One of the overlooked factors in the Florida electoral mess that we've been suffering was how and when national television networks chose to interpret their own exit polls.
But instead of taking responsibility for their rush to judgment, the networks quickly blamed Voter News Service, the networks' own exit polling consortium.
VNS was established by the networks in 1990 to conduct election exit polls and, apparently, to serve as a scapegoat for bad decisions by network news executives.
In a recent article, Washington Post polling director Richard Morin explained how the networks got it so wrong on Election Eve. According to Morin, Fox News used VNS exit poll data at 2:16 a.m. EST Nov. 8 to declare that the Republican candidate, Texas Gov. George W. Bush, had won Florida. Ironically, Bush was anointed by John Ellis, who headed the Fox "call desk" and just happens to be Bush's first cousin. Other networks quickly followed suit but less than an hour later, they reversed course and put Florida back in the undecided column.
Earlier in the evening, however, the networks had called Florida for Democratic Vice President Al Gore, thereby affecting final results in Florida and several other close states. In their unseemly haste to be first, they made the call for Gore even before polls had closed in the western Florida "panhandle," which includes the capital, Tallahassee. And that was three hours before polls closed in Nevada and the West. So who's to blame for this electoral debacle?
The Post's Morin puts the blame squarely on the networks. The Florida mess, Morin wrote, "was an inevitable consequence of a decision by ABC in 1994 to go out on its own to make election calls. Prior to that time, VNS had been responsible for all calls on Election Night, which were reported by the networks.... By 1996, each network had in place a decision desk staffed with statisticians, political scientists and consultants in service to a single dubious end: be the first to call the winners of state and national races."

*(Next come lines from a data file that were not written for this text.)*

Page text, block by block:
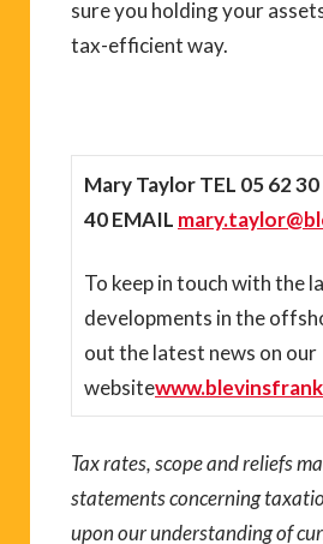
sure you holding your
tax-efficient way.
Mary Taylor TEL 05 62 30
40 EMAIL
To keep in touch with the
developments in the
out the latest news on our
website
Tax rates, scope and reliefs
statements concerning
upon our understanding of
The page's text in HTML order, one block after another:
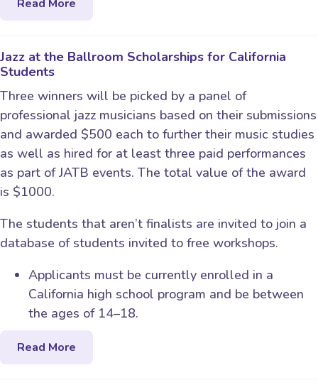
Read More
Jazz at the Ballroom Scholarships for California
Students
Three winners will be picked by a panel of
professional jazz musicians based on their submissions
and awarded $500 each to further their music studies
as well as hired for at least three paid performances
as part of JATB events. The total value of the award
is $1000.
The students that aren’t finalists are invited to join a
database of students invited to free workshops.
Applicants must be currently enrolled in a
California high school program and be between
the ages of 14–18.
Read More
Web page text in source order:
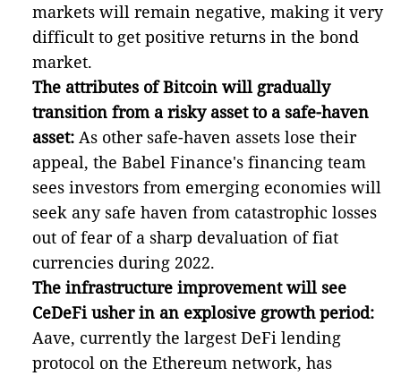
markets will remain negative, making it very
difficult to get positive returns in the bond
market.
The attributes of Bitcoin will gradually
transition from a risky asset to a safe-haven
asset: As other safe-haven assets lose their
appeal, the Babel Finance's financing team
sees investors from emerging economies will
seek any safe haven from catastrophic losses
out of fear of a sharp devaluation of fiat
currencies during 2022.
The infrastructure improvement will see
CeDeFi usher in an explosive growth period:
Aave, currently the largest DeFi lending
protocol on the Ethereum network, has
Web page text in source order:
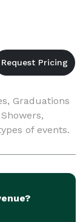
Graduations
of events.
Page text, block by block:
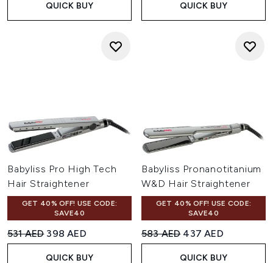
QUICK BUY QUICK BUY
Babyliss Pro High Tech
Hair Straightener
GET 40% OFF! USE CODE:
SAVE40
Recommended Retail Price:
531 AED Current price:
398 AED
QUICK BUY
Babyliss Pronanotitanium
W&D Hair Straightener
GET 40% OFF! USE CODE:
SAVE40
Recommended Retail Price:
583 AED Current price:
437 AED
QUICK BUY
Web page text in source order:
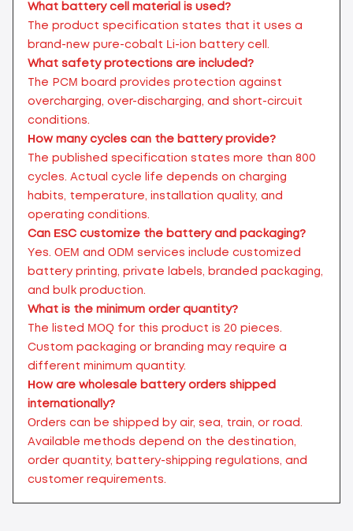
What battery cell material is used?
The product specification states that it uses a
brand-new pure-cobalt Li-ion battery cell.
What safety protections are included?
The PCM board provides protection against
overcharging, over-discharging, and short-circuit
conditions.
How many cycles can the battery provide?
The published specification states more than 800
cycles. Actual cycle life depends on charging
habits, temperature, installation quality, and
operating conditions.
Can ESC customize the battery and packaging?
Yes. OEM and ODM services include customized
battery printing, private labels, branded packaging,
and bulk production.
What is the minimum order quantity?
The listed MOQ for this product is 20 pieces.
Custom packaging or branding may require a
different minimum quantity.
How are wholesale battery orders shipped
internationally?
Orders can be shipped by air, sea, train, or road.
Available methods depend on the destination,
order quantity, battery-shipping regulations, and
customer requirements.
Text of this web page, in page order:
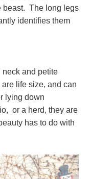
beast. The long legs
identifies them
and petite
life size, and can
lying down
or a herd, they are
has to do with
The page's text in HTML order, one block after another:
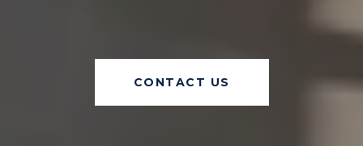
CONTACT US
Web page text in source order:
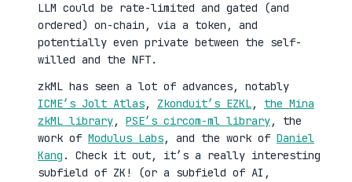
LLM could be rate-limited and gated (and
ordered) on-chain, via a token, and
potentially even private between the self-
willed and the NFT.
zkML has seen a lot of advances, notably
ICME’s Jolt Atlas, Zkonduit’s EZKL, the Mina
zkML library, PSE’s circom-ml library, the
work of Modulus Labs, and the work of Daniel
Kang . Check it out, it’s a really interesting
subfield of ZK! (or a subfield of AI,
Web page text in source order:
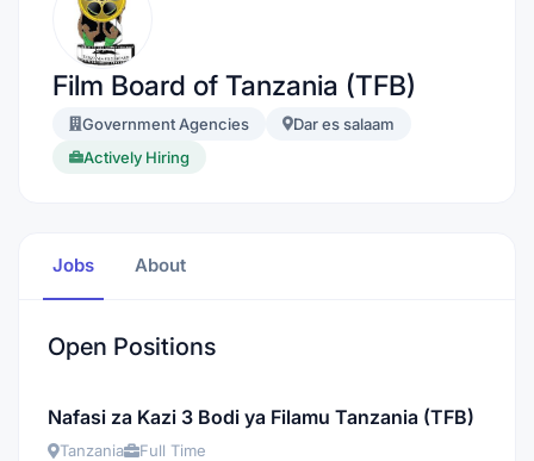
Film Board of Tanzania (TFB)
Government Agencies
Dar es salaam
Actively Hiring
Jobs About
Open Positions
Nafasi za Kazi 3 Bodi ya Filamu Tanzania (TFB)
Tanzania Full Time
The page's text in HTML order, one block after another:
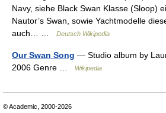
Navy, siehe Black Swan Klasse (Sloop)
Nautor’s Swan, sowie Yachtmodelle
auch… …
Deutsch Wikipedia
Our Swan Song — Studio album by
2006 Genre …
Wikipedia
© Academic, 2000-2026
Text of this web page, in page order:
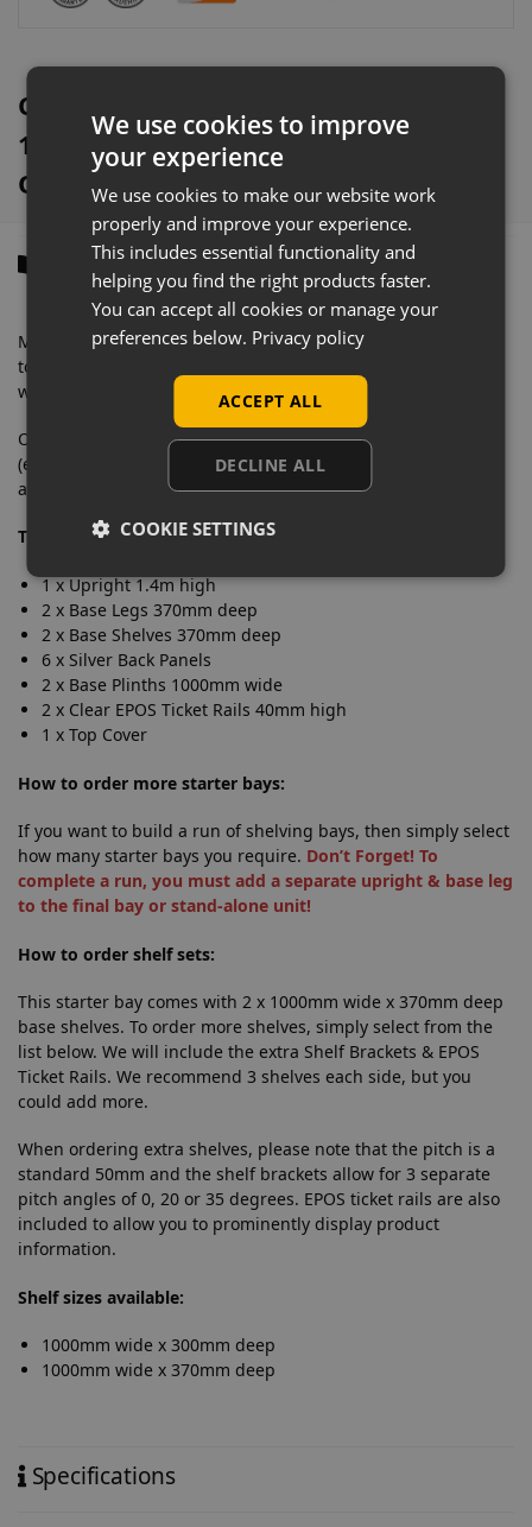
Cream Retail Gondola Shelving With
1000mm x 370mm Base Shelves
Overview
Description
Manufactured from solid steel with a very heavyweight
tolerance, this eye-catching retail shelving is designed to
withstand commercial daily use.
Our wall shelving bays contain everything you need
(excluding second end upright) to merchandise your store
and feature an easy to clean finish.
This starter bay includes:
1 x Upright 1.4m high
2 x Base Legs 370mm deep
2 x Base Shelves 370mm deep
6 x Silver Back Panels
2 x Base Plinths 1000mm wide
2 x Clear EPOS Ticket Rails 40mm high
1 x Top Cover
How to order more starter bays:
If you want to build a run of shelving bays, then simply select
how many starter bays you require. Don’t Forget! To
complete a run, you must add a separate upright & base leg
to the final bay or stand-alone unit!
How to order shelf sets:
This starter bay comes with 2 x 1000mm wide x 370mm deep
base shelves. To order more shelves, simply select from the
list below. We will include the extra Shelf Brackets & EPOS
Ticket Rails. We recommend 3 shelves each side, but you
could add more.
When ordering extra shelves, please note that the pitch is a
standard 50mm and the shelf brackets allow for 3 separate
pitch angles of 0, 20 or 35 degrees. EPOS ticket rails are also
included to allow you to prominently display product
information.
Shelf sizes available:
1000mm wide x 300mm deep
1000mm wide x 370mm deep
Specifications
We use cookies to improve
your experience
We use cookies to make our website work
properly and improve your experience.
This includes essential functionality and
helping you find the right products faster.
You can accept all cookies or manage your
preferences below. Privacy policy
ACCEPT ALL
DECLINE ALL
COOKIE SETTINGS

And that's what the networks did on Nov. 7-8, throwing Florida and the rest of the nation into electoral turmoil.
Morin's solution to this problem is for the networks "to dump their decision desks and make VNS solely responsible for making all state and national Election Night calls." No one would be permitted to make early calls under the threat of losing their access to VNS data. And if this makes VNS reluctant to call elections before the last vote is counted, so be it.
And finally, Morin says news anchor Peter Jennings should "admit on behalf of ABC that the network was wrong six years ago to start this rush to judgment that culminated with the humiliating Bush call. Order him to apologize effusively for any damage done to the political process.... Now that would be must-see TV." Would it ever! But it's never going to happen because the networks are hyper-competitive and they would hide behind their First Amendment freedom to report the news.

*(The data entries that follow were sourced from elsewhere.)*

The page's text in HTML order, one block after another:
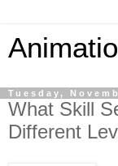
Tuesday,
What Skill
Different
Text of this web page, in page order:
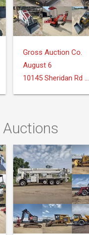
Gross Auction Co.
August 6
10145 Sheridan Rd Montrose, MI 48457
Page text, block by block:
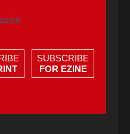
SUBSCRIBE
FOR EZINE
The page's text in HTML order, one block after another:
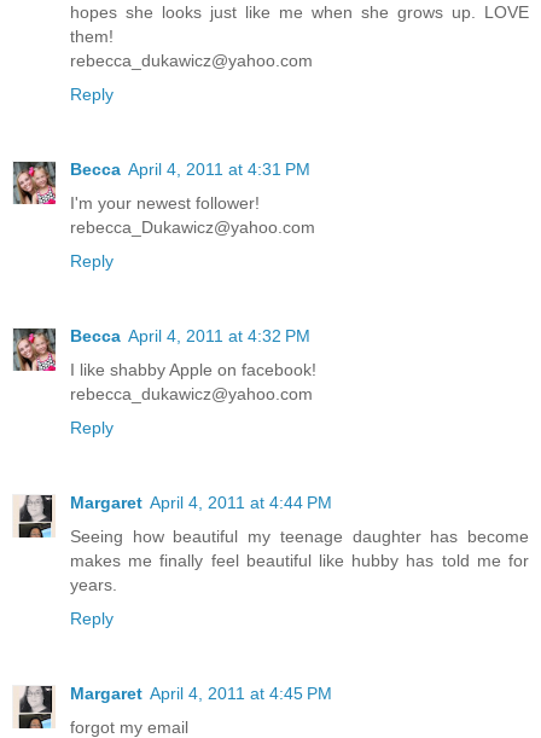
hopes she looks just like me when she grows up. LOVE
them!
rebecca_dukawicz@yahoo.com
Reply
Becca April 4, 2011 at 4:31 PM
I'm your newest follower!
rebecca_Dukawicz@yahoo.com
Reply
Becca April 4, 2011 at 4:32 PM
I like shabby Apple on facebook!
rebecca_dukawicz@yahoo.com
Reply
Margaret April 4, 2011 at 4:44 PM
Seeing how beautiful my teenage daughter has become
makes me finally feel beautiful like hubby has told me for
years.
Reply
Margaret April 4, 2011 at 4:45 PM
forgot my email
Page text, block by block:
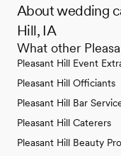
About wedding
Hill, IA
What other
Pleasant Hill Event
Pleasant Hill Officiants
Pleasant Hill Bar
Pleasant Hill Caterers
Pleasant Hill Beauty
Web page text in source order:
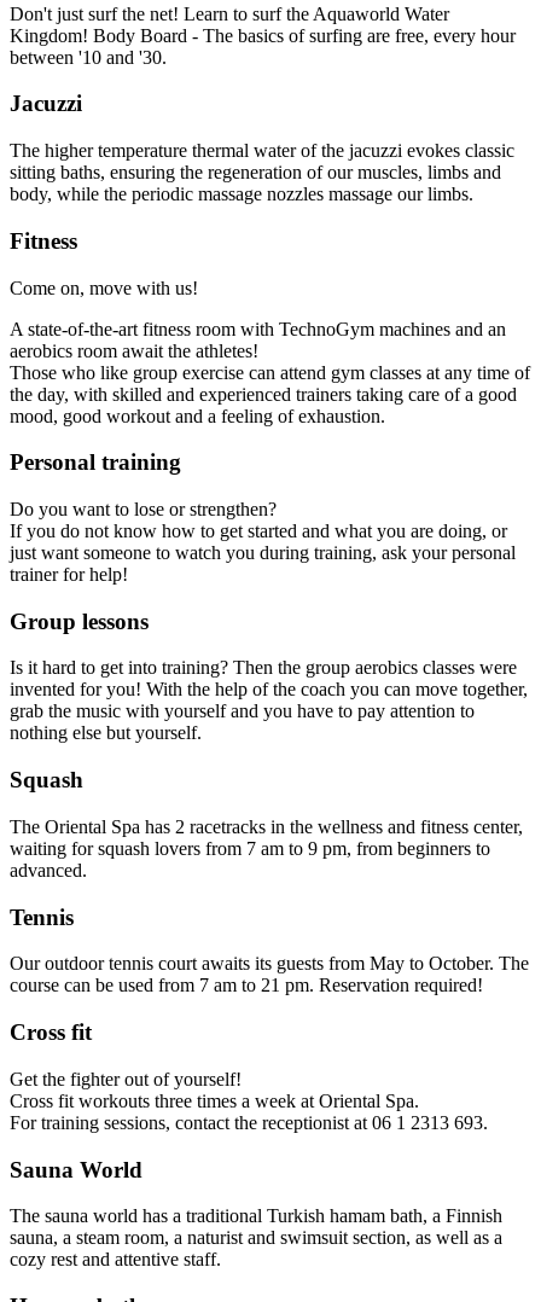
Don't just surf the net! Learn to surf the Aquaworld Water
Kingdom! Body Board - The basics of surfing are free, every hour
between '10 and '30.
Jacuzzi
The higher temperature thermal water of the jacuzzi evokes classic
sitting baths, ensuring the regeneration of our muscles, limbs and
body, while the periodic massage nozzles massage our limbs.
Fitness
Come on, move with us!
A state-of-the-art fitness room with TechnoGym machines and an
aerobics room await the athletes!
Those who like group exercise can attend gym classes at any time of
the day, with skilled and experienced trainers taking care of a good
mood, good workout and a feeling of exhaustion.
Personal training
Do you want to lose or strengthen?
If you do not know how to get started and what you are doing, or
just want someone to watch you during training, ask your personal
trainer for help!
Group lessons
Is it hard to get into training? Then the group aerobics classes were
invented for you! With the help of the coach you can move together,
grab the music with yourself and you have to pay attention to
nothing else but yourself.
Squash
The Oriental Spa has 2 racetracks in the wellness and fitness center,
waiting for squash lovers from 7 am to 9 pm, from beginners to
advanced.
Tennis
Our outdoor tennis court awaits its guests from May to October. The
course can be used from 7 am to 21 pm. Reservation required!
Cross fit
Get the fighter out of yourself!
Cross fit workouts three times a week at Oriental Spa.
For training sessions, contact the receptionist at 06 1 2313 693.
Sauna World
The sauna world has a traditional Turkish hamam bath, a Finnish
sauna, a steam room, a naturist and swimsuit section, as well as a
cozy rest and attentive staff.

After the erroneous election night calls, veteran newsman Tom Rosenstiel of the Los Angeles Times questioned the relationships between journalists and the politicians they cover. Although he used Bush cousin John Ellis as an example of this conflict-of-interest problem, he might have used others such as former Clinton confidantes Dick Morris and George Stephanopoulous, now working for Fox and ABC, respectively. Or former Bush administration Pentagon spokesman Pete Williams, who is at NBC. How can these people be objective in their political coverage and commentary?
"Journalism is becoming a subsidiary to larger corporate interests such as ABC inside Disney, or Time Inc. magazines inside AOL," wrote Rosenstiel. "The biggest threat of the information revolution is that we could lose journalism as an honest referee of the public square on behalf of citizens."
Rosenstiel said journalistic credibility depends on "the idea that a journalist puts citizens first - ahead of party affiliation, shareholder equity, advertiser preference or the boss' whim." That's what I learned at the University of Washington Journalism School 40 years ago, but I fear that ethical standards have slipped since then.
As far as the mess in Florida is concerned, it's high time to wrap it up and declare a winner. It's not our fault, nor the fault of state election laws, if the confused voters of Palm Beach County couldn't follow the arrows. Stupidity is no excuse. They had their chance and they blew it; better luck next time. In the two local precincts I worked on Election Day, we had only four spoiled ballots among 400 voters. We put the cancelled ballots into an envelope and issued new ones to solve the problem. Easy.
Al Gore's proposed "compromise" was no compromise at all because it would have permitted Democratic election officials to hand count votes in three heavily Democratic counties until they achieve the desired result - a Gore victory.
Wisely, Gov. Bush rejected the Gore plan outright. After this weekend's final count, Gore should concede graciously and gear-up for his run for the Democratic presidential nomination in 2004 against Sen. Hillary Rodham Clinton of New York. I can hardly wait.
Guy W. Farmer, a semi-retired journalist and former U.S. diplomat, lives and votes in Carson City.